(1) Sackler Inst. of Molecular Medicine Faculty of Medicine and
(2) Computer Science Department School of Mathematical Sciences,
Tel Aviv University, Tel Aviv 69978, Israel
(3) Laboratory of
Mathematical Biology, SAIC NCI-FCRF bldg 469, Rm 151 Frederick, MD 21702
Here we study the (in)dependence in the replacements of spatially neighboring amino acid pairs. We investigate whether the pattern of such coupled-replacements is substantially different than that of single, point interchanges. Our (Geometric Hashing) algorithm which detects similar structural motifs in proteins, affords such a study. The spatially conserved regions are found by a comparison of the coordinates of the C-alpha atoms from every pair of our structurally non-redundant dataset of proteins. This dataset has been derived from the PDB. The connectivity between the C-alpha atoms is entirely disregarded, making this technique based purely on spatial comparisons.

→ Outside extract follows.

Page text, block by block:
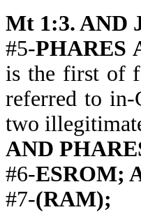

Here we consider only matched, spatially neighboring amino acids that are separated along the sequence by at least three residues. From these non-local neighbors in our motifs, we create a neighboring pair interchanges matrix. The size of this interchanges matrix is 400*400 (20^2*20^2). Analysis of the matrix demonstrates that in most cases the interchanges are un-coupled. That is, most of the amino acids interchange independently of their spatial neighbors. There are, however, a few exceptions to this general trend.
We have further clustered the residues in the pairs into categories. Our results indicate that in general, volume and hydrophobic/hydrophilic considerations are highly important in the coupled interchanges in the clusters.
Our study provides some guidelines in devising experiments involving point mutations, that will preserve or disrupt the stability of the protein structure. The former will be favorable interchanges in our matrix, whereas the latter will be unfavorable ones.